Return every entry from the listing below unaltered.

Dataset:
━━━━━━━━━━━━━━━━━━━━━━━━━━━━━━

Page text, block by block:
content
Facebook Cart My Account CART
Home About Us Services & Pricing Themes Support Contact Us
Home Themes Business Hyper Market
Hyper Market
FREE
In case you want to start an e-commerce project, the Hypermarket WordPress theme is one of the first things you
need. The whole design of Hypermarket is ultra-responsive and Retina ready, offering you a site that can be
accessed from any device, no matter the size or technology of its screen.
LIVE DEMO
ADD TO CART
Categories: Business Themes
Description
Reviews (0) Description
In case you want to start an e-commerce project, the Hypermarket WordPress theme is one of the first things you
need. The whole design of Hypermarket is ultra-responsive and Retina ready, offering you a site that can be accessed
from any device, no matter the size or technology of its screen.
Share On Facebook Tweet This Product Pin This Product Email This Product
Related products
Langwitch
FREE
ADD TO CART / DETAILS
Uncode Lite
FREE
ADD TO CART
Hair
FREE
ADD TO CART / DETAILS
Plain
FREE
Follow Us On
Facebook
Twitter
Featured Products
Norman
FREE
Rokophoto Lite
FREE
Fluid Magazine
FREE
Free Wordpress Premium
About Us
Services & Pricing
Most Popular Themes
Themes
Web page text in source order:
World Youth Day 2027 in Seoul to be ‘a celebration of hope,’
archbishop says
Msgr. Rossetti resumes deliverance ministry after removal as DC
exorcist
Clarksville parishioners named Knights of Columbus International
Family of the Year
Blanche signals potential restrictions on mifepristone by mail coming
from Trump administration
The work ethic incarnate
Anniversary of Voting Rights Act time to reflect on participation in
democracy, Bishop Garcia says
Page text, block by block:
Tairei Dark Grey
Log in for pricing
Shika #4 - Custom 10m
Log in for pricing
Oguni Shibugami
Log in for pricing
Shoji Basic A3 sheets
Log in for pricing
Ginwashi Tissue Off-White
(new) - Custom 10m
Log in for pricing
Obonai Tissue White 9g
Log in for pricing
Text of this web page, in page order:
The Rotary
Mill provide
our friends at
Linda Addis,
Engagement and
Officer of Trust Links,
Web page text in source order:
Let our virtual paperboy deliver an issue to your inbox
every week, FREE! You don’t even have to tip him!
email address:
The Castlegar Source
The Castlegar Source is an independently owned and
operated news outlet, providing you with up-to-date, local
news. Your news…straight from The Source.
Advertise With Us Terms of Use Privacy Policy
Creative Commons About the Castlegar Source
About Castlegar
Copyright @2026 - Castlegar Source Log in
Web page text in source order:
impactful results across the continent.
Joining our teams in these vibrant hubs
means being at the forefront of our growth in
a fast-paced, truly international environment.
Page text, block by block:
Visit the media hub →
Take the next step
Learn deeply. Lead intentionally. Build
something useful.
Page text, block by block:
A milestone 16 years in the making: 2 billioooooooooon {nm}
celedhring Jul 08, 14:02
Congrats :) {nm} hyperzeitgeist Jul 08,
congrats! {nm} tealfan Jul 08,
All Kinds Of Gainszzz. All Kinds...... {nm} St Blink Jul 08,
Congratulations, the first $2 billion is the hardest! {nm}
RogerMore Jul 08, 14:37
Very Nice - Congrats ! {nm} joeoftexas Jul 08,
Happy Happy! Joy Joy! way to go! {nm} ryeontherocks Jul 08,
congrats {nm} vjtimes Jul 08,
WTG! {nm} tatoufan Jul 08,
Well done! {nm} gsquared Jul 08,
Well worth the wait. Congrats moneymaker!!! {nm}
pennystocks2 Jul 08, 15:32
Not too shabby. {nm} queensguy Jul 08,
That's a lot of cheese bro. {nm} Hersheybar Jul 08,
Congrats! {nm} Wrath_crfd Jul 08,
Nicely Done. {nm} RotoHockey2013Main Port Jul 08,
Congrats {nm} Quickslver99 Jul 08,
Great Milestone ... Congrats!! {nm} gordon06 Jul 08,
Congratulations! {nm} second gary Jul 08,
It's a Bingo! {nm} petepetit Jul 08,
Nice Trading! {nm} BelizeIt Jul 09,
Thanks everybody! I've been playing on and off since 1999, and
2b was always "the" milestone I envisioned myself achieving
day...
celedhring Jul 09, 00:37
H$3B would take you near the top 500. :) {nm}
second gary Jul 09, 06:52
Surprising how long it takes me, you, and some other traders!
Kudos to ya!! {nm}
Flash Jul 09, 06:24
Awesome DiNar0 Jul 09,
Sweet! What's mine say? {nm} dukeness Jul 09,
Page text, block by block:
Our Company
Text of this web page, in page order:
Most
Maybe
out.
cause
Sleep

━━━━━━━━━━━━━━━━━━━━━━━━━━━━━━

Solution for this exercise:
Page text, block by block:
content
Facebook Cart My Account CART
Home About Us Services & Pricing Themes Support Contact Us
Home Themes Business Hyper Market
Hyper Market
FREE
In case you want to start an e-commerce project, the Hypermarket WordPress theme is one of the first things you
need. The whole design of Hypermarket is ultra-responsive and Retina ready, offering you a site that can be
accessed from any device, no matter the size or technology of its screen.
LIVE DEMO
ADD TO CART
Categories: Business Themes
Description
Reviews (0) Description
In case you want to start an e-commerce project, the Hypermarket WordPress theme is one of the first things you
need. The whole design of Hypermarket is ultra-responsive and Retina ready, offering you a site that can be accessed
from any device, no matter the size or technology of its screen.
Share On Facebook Tweet This Product Pin This Product Email This Product
Related products
Langwitch
FREE
ADD TO CART / DETAILS
Uncode Lite
FREE
ADD TO CART
Hair
FREE
ADD TO CART / DETAILS
Plain
FREE
Follow Us On
Facebook
Twitter
Featured Products
Norman
FREE
Rokophoto Lite
FREE
Fluid Magazine
FREE
Free Wordpress Premium
About Us
Services & Pricing
Most Popular Themes
Themes
Web page text in source order:
World Youth Day 2027 in Seoul to be ‘a celebration of hope,’
archbishop says
Msgr. Rossetti resumes deliverance ministry after removal as DC
exorcist
Clarksville parishioners named Knights of Columbus International
Family of the Year
Blanche signals potential restrictions on mifepristone by mail coming
from Trump administration
The work ethic incarnate
Anniversary of Voting Rights Act time to reflect on participation in
democracy, Bishop Garcia says
Page text, block by block:
Tairei Dark Grey
Log in for pricing
Shika #4 - Custom 10m
Log in for pricing
Oguni Shibugami
Log in for pricing
Shoji Basic A3 sheets
Log in for pricing
Ginwashi Tissue Off-White
(new) - Custom 10m
Log in for pricing
Obonai Tissue White 9g
Log in for pricing
Text of this web page, in page order:
The Rotary
Mill provide
our friends at
Linda Addis,
Engagement and
Officer of Trust Links,
Web page text in source order:
Let our virtual paperboy deliver an issue to your inbox
every week, FREE! You don’t even have to tip him!
email address:
The Castlegar Source
The Castlegar Source is an independently owned and
operated news outlet, providing you with up-to-date, local
news. Your news…straight from The Source.
Advertise With Us Terms of Use Privacy Policy
Creative Commons About the Castlegar Source
About Castlegar
Copyright @2026 - Castlegar Source Log in
Web page text in source order:
impactful results across the continent.
Joining our teams in these vibrant hubs
means being at the forefront of our growth in
a fast-paced, truly international environment.
Page text, block by block:
Visit the media hub →
Take the next step
Learn deeply. Lead intentionally. Build
something useful.
Page text, block by block:
A milestone 16 years in the making: 2 billioooooooooon {nm}
celedhring Jul 08, 14:02
Congrats :) {nm} hyperzeitgeist Jul 08,
congrats! {nm} tealfan Jul 08,
All Kinds Of Gainszzz. All Kinds...... {nm} St Blink Jul 08,
Congratulations, the first $2 billion is the hardest! {nm}
RogerMore Jul 08, 14:37
Very Nice - Congrats ! {nm} joeoftexas Jul 08,
Happy Happy! Joy Joy! way to go! {nm} ryeontherocks Jul 08,
congrats {nm} vjtimes Jul 08,
WTG! {nm} tatoufan Jul 08,
Well done! {nm} gsquared Jul 08,
Well worth the wait. Congrats moneymaker!!! {nm}
pennystocks2 Jul 08, 15:32
Not too shabby. {nm} queensguy Jul 08,
That's a lot of cheese bro. {nm} Hersheybar Jul 08,
Congrats! {nm} Wrath_crfd Jul 08,
Nicely Done. {nm} RotoHockey2013Main Port Jul 08,
Congrats {nm} Quickslver99 Jul 08,
Great Milestone ... Congrats!! {nm} gordon06 Jul 08,
Congratulations! {nm} second gary Jul 08,
It's a Bingo! {nm} petepetit Jul 08,
Nice Trading! {nm} BelizeIt Jul 09,
Thanks everybody! I've been playing on and off since 1999, and
2b was always "the" milestone I envisioned myself achieving
day...
celedhring Jul 09, 00:37
H$3B would take you near the top 500. :) {nm}
second gary Jul 09, 06:52
Surprising how long it takes me, you, and some other traders!
Kudos to ya!! {nm}
Flash Jul 09, 06:24
Awesome DiNar0 Jul 09,
Sweet! What's mine say? {nm} dukeness Jul 09,
Page text, block by block:
Our Company
Text of this web page, in page order:
Most
Maybe
out.
cause
Sleep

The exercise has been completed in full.